Hard Disk clicking sound is not a good sign. First make a backup of your important things in your HDD. Check for any errors in windows check disk utility. Make sure that the socket is properly grounded. 

For a PSU suggestion, you need to state your budget.


----------



## sujeet2555 (Mar 6, 2011)

vamsi_krishna said:


> Hard Disk clicking sound is not a good sign. First make a backup of your important things in your HDD. Check for any errors in windows check disk utility. Make sure that the socket is properly grounded.
> 
> For a PSU suggestion, you need to state your budget.

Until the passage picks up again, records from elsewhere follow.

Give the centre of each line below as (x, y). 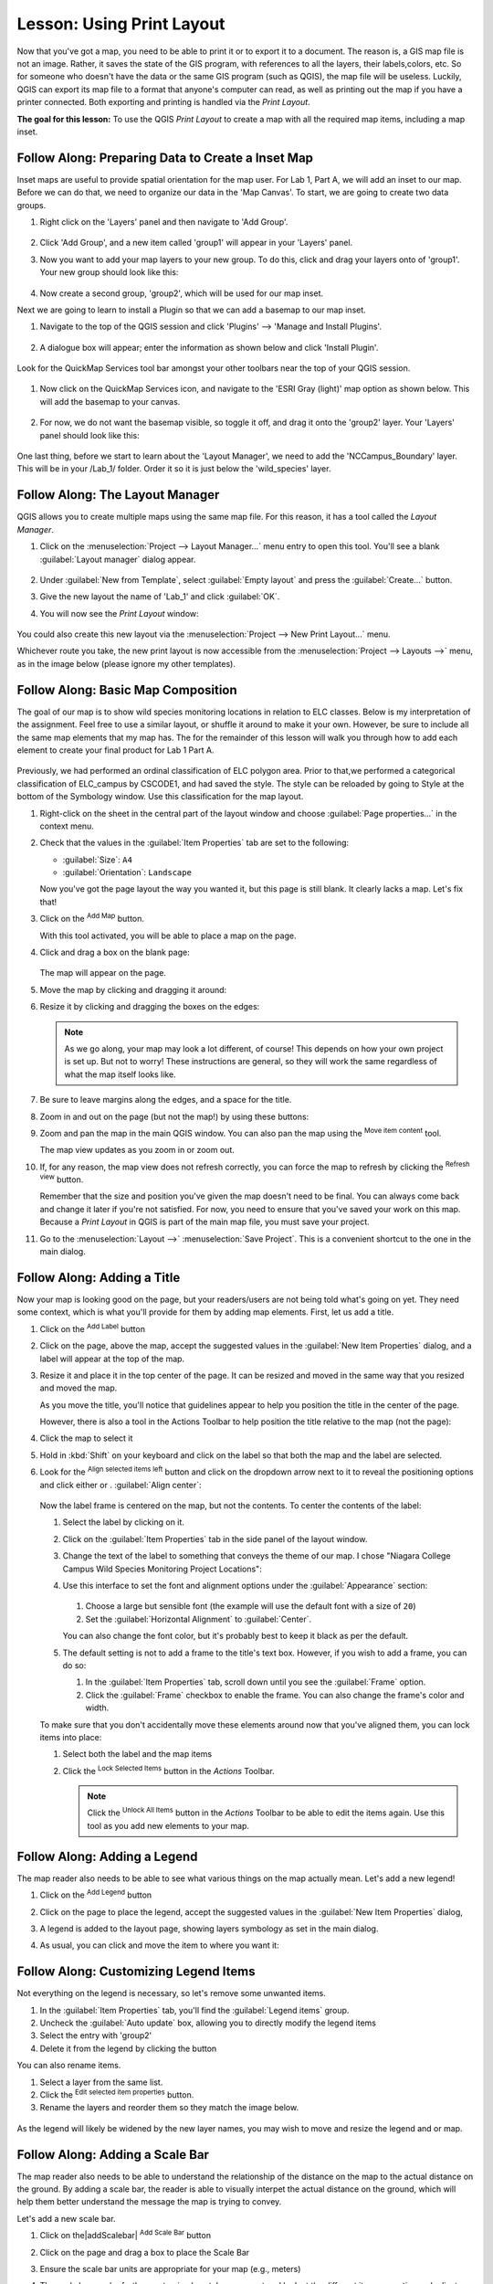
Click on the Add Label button (93, 1328)
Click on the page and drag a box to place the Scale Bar (145, 2252)
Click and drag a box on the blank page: (115, 952)
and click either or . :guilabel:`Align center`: (121, 1485)
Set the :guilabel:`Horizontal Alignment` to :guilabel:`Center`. (199, 1619)
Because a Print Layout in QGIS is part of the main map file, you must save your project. (205, 1222)
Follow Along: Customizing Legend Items (136, 1972)
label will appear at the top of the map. (112, 1359)

i am high on that type of maintenance.that clicking sound don't occur when i just have hard disk and writer attached.no stopping on copying ,no write error
for psu budget ,just want sufficient value for money for gpu upgrade [only play at 1024 med/high setting ,because of crt monitor.on high res monitor starts to flicker].

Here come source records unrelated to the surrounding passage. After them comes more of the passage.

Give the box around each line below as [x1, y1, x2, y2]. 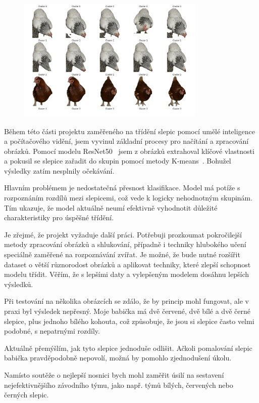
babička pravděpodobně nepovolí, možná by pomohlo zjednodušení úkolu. [4, 352, 232, 363]
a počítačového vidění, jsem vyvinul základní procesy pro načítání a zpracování [4, 136, 249, 146]
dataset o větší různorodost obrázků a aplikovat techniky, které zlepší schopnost [4, 259, 251, 269]
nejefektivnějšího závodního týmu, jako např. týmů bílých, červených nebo [4, 379, 233, 390]
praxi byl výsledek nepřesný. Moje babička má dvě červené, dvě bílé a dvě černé [4, 306, 250, 316]
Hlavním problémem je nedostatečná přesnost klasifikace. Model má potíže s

never had buyed the pricey one.but may be 1k,i can spend on psu.


----------



## coderunknown (Mar 6, 2011)

^^ open to buying online? if yes, get FSP Saga II 350W. & live peacefully for 5yrs.


----------



## sujeet2555 (Mar 6, 2011)

Sam.Shab said:


> ^^ open to buying online? if yes, get FSP Saga II 350W. & live peacefully for 5yrs.



online yes , but only from trusted one.

i also like to add that to solve this problem i have given both hard disk and dvd writer to service center.they both come back as replacement.so both are new but still the problem remains ,so i think culprit may be the power.


----------



## coderunknown (Mar 7, 2011)

i think you can find them at SMC international & ITWares (brought my FSP 400W from them).

total will be 200 more if you buy from ITwares as they charge for carrying charge. but SMC usually offers free shipping or charges low.


----------



## Gaurav Bhattacharjee (Mar 7, 2011)

I would ask OP to try for Corsair CX400. He said he might get the 5670 or *5770*.
But maybe I am getting paranoid or such. 

However FSP is also good. Anyway to make OP's life easier, the links are below.

*FSP Saga II 350W @1.55k*
*FSP Saga II 400W @1.85k*
*Corsair CX400 @2.8k*


----------



## sujeet2555 (Mar 7, 2011)

psu replacement is the last option but please do stress on the problem solving first.


----------



## MegaMind (Mar 11, 2011)

sujeet2555 said:


> psu replacement is the last option but please do stress on the problem solving first.



The prob is the psu buddy...


----------